Human donor eye tissue sections were obtained from the Manchester Eye Tissue repository where 5 mm biopsies of the macula region from donor eyes were frozen in OCT and undergone cryo-sectioning (10 μm) that were subsequently stored at −80 °C. Frozen tissue section slides were stained for the presence of FHR-4, collagen IV or C3/C3b using methods described previously15. Briefly, tissue sections were incubated with chilled (−20 °C) histological grade acetone:methanol (1:1, v/v; Sigma-Aldrich) for 20 s before thorough washing with PBS. Tissue sections were blocked with 0.1% (w/v) BSA, 1% (v/v) goat serum, and 0.1% (v/v) Triton X-100 in PBS for 1 h at room temperature. After washing, tissue sections were incubated with Ab combinations of either 10 μg ml−1 of anti-FHR-4 mAb (clone 150) mixed with either 1 μg ml−1 anti-Collagen IV rabbit polyclonal Ab, or 1 μg ml−1 anti-C3/C3b rabbit polyclonal antibody (catalogue no: 21337-1-AP, Proteintech Group Inc., United States), for 16 h at 4 °C. Sections were washed and biotinylated anti-mouse immunoglobulin G (IgG) (catalogue no. BA_9200, Vector laboratories Inc.) diluted 1:250 in PBS was applied for 1 h to amplify the FHR-4 signal. Slides were subsequently washed and Alexa Fluor® 647 streptavidin (catalogue no: S32357, Invitrogen) diluted 1:250 in PBS and Alexa Fluor® 488-conjugated goat anti-rabbit Ab (Invitrogen, USA) diluted 1:500 in PBS were added for 2 h at room temperature.

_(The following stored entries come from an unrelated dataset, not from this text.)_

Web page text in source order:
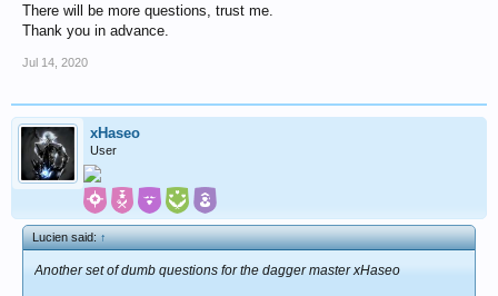
There will be more questions, trust me.
Thank you in advance.
Jul 14, 2020
xHaseo
User
Lucien said:↑
Another set of dumb questions for the dagger master xHaseo
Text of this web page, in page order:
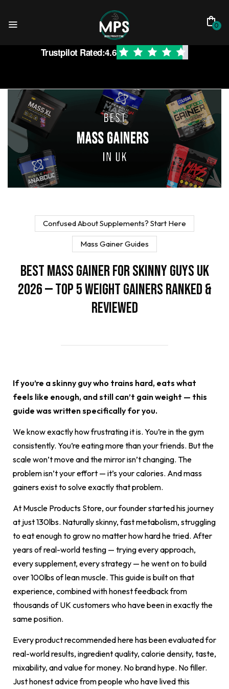
0
Trustpilot Rated:4.6
Confused About Supplements? Start Here
Mass Gainer Guides
Best Mass Gainer for Skinny Guys UK
2026 — Top 5 Weight Gainers Ranked &
Reviewed
If you’re a skinny guy who trains hard, eats what
feels like enough, and still can’t gain weight — this
guide was written specifically for you.
We know exactly how frustrating it is. You’re in the gym
consistently. You’re eating more than your friends. But the
scale won’t move and the mirror isn’t changing. The
problem isn’t your effort — it’s your calories. And mass
gainers exist to solve exactly that problem.
At Muscle Products Store, our founder started his journey
at just 130lbs. Naturally skinny, fast metabolism, struggling
to eat enough to grow no matter how hard he tried. After
years of real-world testing — trying every approach,
every supplement, every strategy — he went on to build
over 100lbs of lean muscle. This guide is built on that
experience, combined with honest feedback from
thousands of UK customers who have been in exactly the
same position.
Every product recommended here has been evaluated for
real-world results, ingredient quality, calorie density, taste,
mixability, and value for money. No brand hype. No filler.
Just honest advice from people who have lived this
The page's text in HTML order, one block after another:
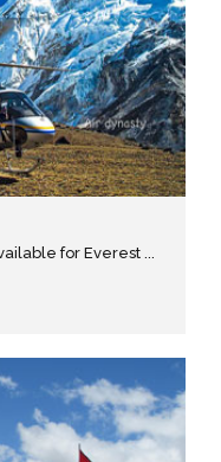
for Everest ...
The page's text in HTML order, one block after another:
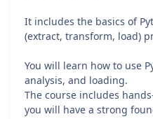
It includes the basics of
(extract, transform, load)
You will learn how to use
analysis, and loading.
The course includes
you will have a strong
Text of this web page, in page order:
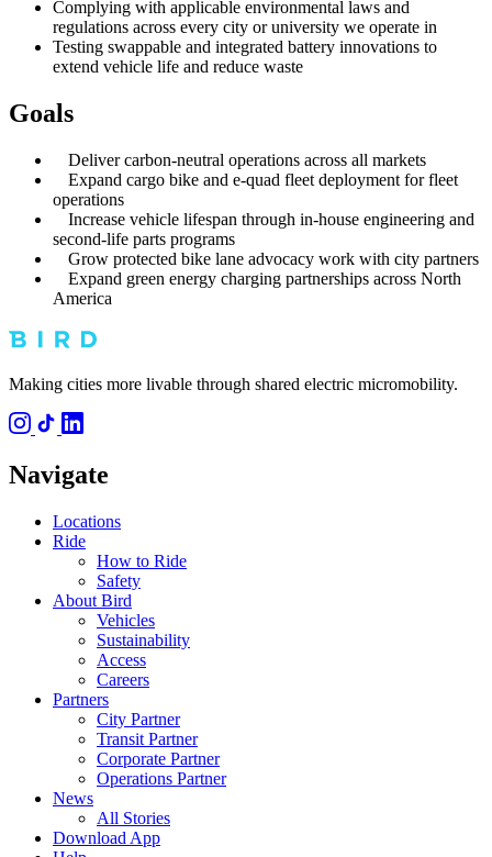
Complying with applicable environmental laws and
regulations across every city or university we operate in
Testing swappable and integrated battery innovations to
extend vehicle life and reduce waste
Goals
Deliver carbon-neutral operations across all markets
Expand cargo bike and e-quad fleet deployment for fleet
operations
Increase vehicle lifespan through in-house engineering and
second-life parts programs
Grow protected bike lane advocacy work with city partners
Expand green energy charging partnerships across North
America
Making cities more livable through shared electric micromobility.
Navigate
Locations
Ride
How to Ride
Safety
About Bird
Vehicles
Sustainability
Access
Careers
Partners
City Partner
Transit Partner
Corporate Partner
Operations Partner
News
All Stories
Download App
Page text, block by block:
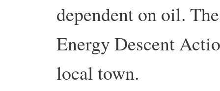
dependent on oil.
Energy Descent
local town.

After washing, DAPI (4′,6-diamidino-2-phenylindole) was applied as a nuclear counterstain (at 0.3 mM for 5 min) prior to mounting with medium (Vectashield; H-1400, Vector Laboratories, Peterborough, UK) and application of a coverslip.
In the case of blank control sections, an identical protocol was followed, but PBS replaced the primary antibody. To test antibody specificity in immunohistochemistry, pre-adsorption experiments were performed whereby 10-fold molar excess of recombinant FHR-4 is premixed with the anti-FHR-4 mAb prior to application to the tissue sections (Supplementary Fig. 10). Further testing was performed by pre-absorbing with excess purified FHL-1 protein to ensure the anti-FHR-4 antibody did not cross-react (Supplementary Fig. 10). Furthermore, competition ELISAs were performed demonstrating the specificity of clone 150 for FHR-4 and not FH (Supplementary Fig. 11). In all cases images were collected on a Zeiss AxioImager D2 upright microscope using a ×40/0.5 EC Plan-neofluar and ×100/0.5 EC Plan-neofluar objective and captured using a Coolsnap HQ2 camera (Photometrics) through Micromanager software v1.4.23. Specific band pass filter sets for DAPI, FITC and Cy5 were used to prevent bleed through from one channel to the next. Images were then processed and analysed using Fiji ImageJ (http://imagej.net/Fiji/Download).
Surface plasmon resonance
The binding of FHR-4 to immobilized C3b was measured by surface plasmon resonance using a Biacore 3000 (GE Healthcare). The sensor surfaces were prepared by immobilizing human C3b onto the flow cells of a Biacore series S carboxymethylated dextran (CM5) sensor chip (GE Healthcare) using standard amine coupling and included blank flow cells where no C3b protein was present. Experiments were performed at 25 °C and a flow rate of 15 μl min−1 in PBS with 0.05% surfactant P20. FHR-4 was injected in triplicate at concentrations ranging from 1 to 100 μg ml−1. Samples were injected for 150 s and dissociated for another 200 s; the chip was regenerated with 1 M NaCl for 1 min and re-equilibrated into PBS with 0.05% surfactant P20 prior to the next injection. After subtraction of the blank cell value from each response value, association and dissociation rate constants were determined by global data analysis. All curves were fitted using a 1:1 Langmuir association/dissociation model (BIAevaluation 4.1; GE Healthcare).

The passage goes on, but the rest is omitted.